Despite long-repeated predictions that credit and debit cards and forms of electronic banking will make paper checks obsolete, a major check printer is boosting employment at its plant in a southwestern suburb.
John H. Harland Co., the nation’s second-biggest check printer, opened the plant in Bolingbrook last spring to replace a smaller facility in Burr Ridge.
The Atlanta-based firm now employs about 175 people in the new plant, more than double the 75 workers at the previous location. Spokesman John Pensec says it currently has 34 openings for data-entry workers, press operators and other skilled jobs.
The company began a program in April 1996 to consolidate its 40 plants into nine over two years to increase efficiency and cut costs, he says. Employment at Bolingbrook is expected to reach 350 when the program is completed, he says, including some who will relocate from other facilities.
The new plant now handles about 9,400 orders a day from thousands of banks. Pensec says the plant’s output is projected to hit 37,500 a day under the program.

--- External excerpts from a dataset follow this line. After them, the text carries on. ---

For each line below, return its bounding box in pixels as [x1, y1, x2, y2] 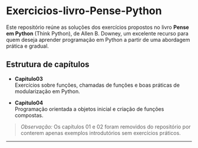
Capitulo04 [14, 99, 44, 106]
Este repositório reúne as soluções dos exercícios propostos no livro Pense [6, 24, 190, 31]
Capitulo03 [14, 75, 43, 82]
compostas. [14, 111, 44, 119]
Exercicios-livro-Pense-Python [6, 4, 162, 18]
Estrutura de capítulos [6, 60, 90, 70]
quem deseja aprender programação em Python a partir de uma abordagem [6, 36, 190, 43]
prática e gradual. [6, 42, 49, 50]

Harland produces blank checks at several other facilities around the country. The checks are then sent to other plants, including Bolingbrook, where the names and other information regarding checking-account holders are imprinted on the check face.
“We now fill 55 million orders in a year’s time companywide,” Pensec said. “That’s increasing despite the greater use of electronic payment systems. We estimate that check usage will increase 1 to 2 percent every year through early in the next century.”
Gamesmanship: Probably only Chicago Blackhawks owner Bill Wirtz would compare owning a bank to a professional hockey team.
Wirtz and his family are investors in the stocks of “14 to 20” small to medium-size banks across the country. They include the First National Bank of South Miami in Florida, Firstar Corp. in Milwaukee and First Security Trust & Savings Bank in west suburban Elmwood Park.
“When I look at combinations like the $19 billion merger of NationsBank and Barnett in Florida, it’s easy to feel very intimidated,” he said last week in a speech to the Association for Corporate Growth, a group of merger-and-acquisition specialists.
“But we’ve created niches for ourselves and, like the Blackhawks, I think we can compete against the bigger teams,” added Wirtz, president of Wirtz Corp., whose other core businesses include real estate and wholesale wine and beer distribution.
But for small banks to survive, Wirtz said, they will have to engage in joint ventures with other businesses, including insurance companies, securities dealers and travel agencies.
After his talk, Wirtz declined to say if he wants to buy more banks. He also denied speculation that Firstar, where he is a director and the largest stockholder, is seeking a merger partner.
Broker expands: Michael Stoken, who opened First Albany Corp.’s first full-service brokerage office west of Buffalo in Chicago during May, is already planning an expansion.
“We have 7,000 square feet and will exercise an option for another 7,000,” said Stoken, senior VP and resident manager of the office in Citicorp Northwestern Atrium Center. He hired two brokers last week, bringing his force to 13, and will add two more in the next few weeks.
Before he joined First Albany, Stoken was a senior VP and portfolio manager at Oppenheimer & Co. Earlier in his career he worked for Rodman & Renshaw Inc. and Bear, Stearns & Co.
Stoken and two other former Oppenheimer brokers, Eric Kuby and Peter Gottlieb, opened the office with a full book of clients.
Bank notes: Customers of Success National Bank and community residents will have an opportunity to buy stock in the bank’s parent firm, Success Bancshares Inc., when it goes public, probably this week. The Lincolnshire-based holding company plans to offer 1.2 million shares at $12.50 each in an initial public sale. Everen Securities Inc. is the underwriter.